Trump’s ‘libertarianism’ endangers the public | GantNews.com – Gant Daily

Republicans are friendly to business and suspicious of regulations. They want minimal government as a matter of principle. But there is another group that wants to shrink government: professional criminals who hate cops. They want no interference when they hurt people.

President Trumps recent executive order, titled Reducing Regulation and Controlling Regulatory Cost, speaks the language of the principled libertarians, but its beneficiaries are likely to be the thugs.

The order prohibits any agency from issuing any new regulation unless it also repeals two regulations that cost as much as the new one. Costs mean the cost of complying with the regulation. The harms that were the reason for the regulation dont count at all.

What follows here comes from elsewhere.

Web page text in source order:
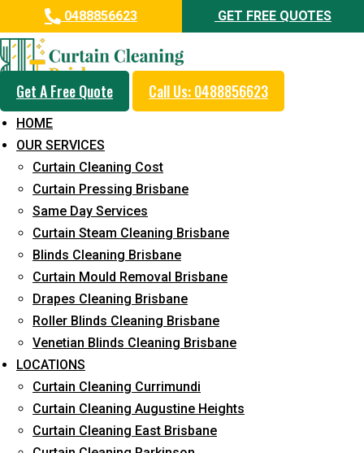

David Dana and Michael Barsa observe the implications of Trumps order. The Department of Interior created a set of new regulations in response to the 2010 Deepwater Horizon disaster, in which BP spilled nearly 5 million barrels of oil into the Gulf of Mexico. It was the largest marine oil spill in history, and, Dana and Barsa wrote, it cost nearly $9 billion for lost fisheries and $23 billion for lost tourism, not to mention the catastrophic effects on marine life and birds. Yet under the presidents order, the only costs that matter are those to the oil companies. Costs to the public and to the environment are completely ignored. The regulations arent cheap; the cost to the industry has been estimated at hundreds of millions. But thats peanuts compared to the costs of another spill.

Trump is a big fan of Ayn Rand. Like her fictional hero John Galt in Atlas Shrugged, he wants to free business from the heavy hand of government. But this is an oddly distorted libertarianism, in which Rands villains masquerade as her heroes: those who talk most of liberty are the looters and moochers.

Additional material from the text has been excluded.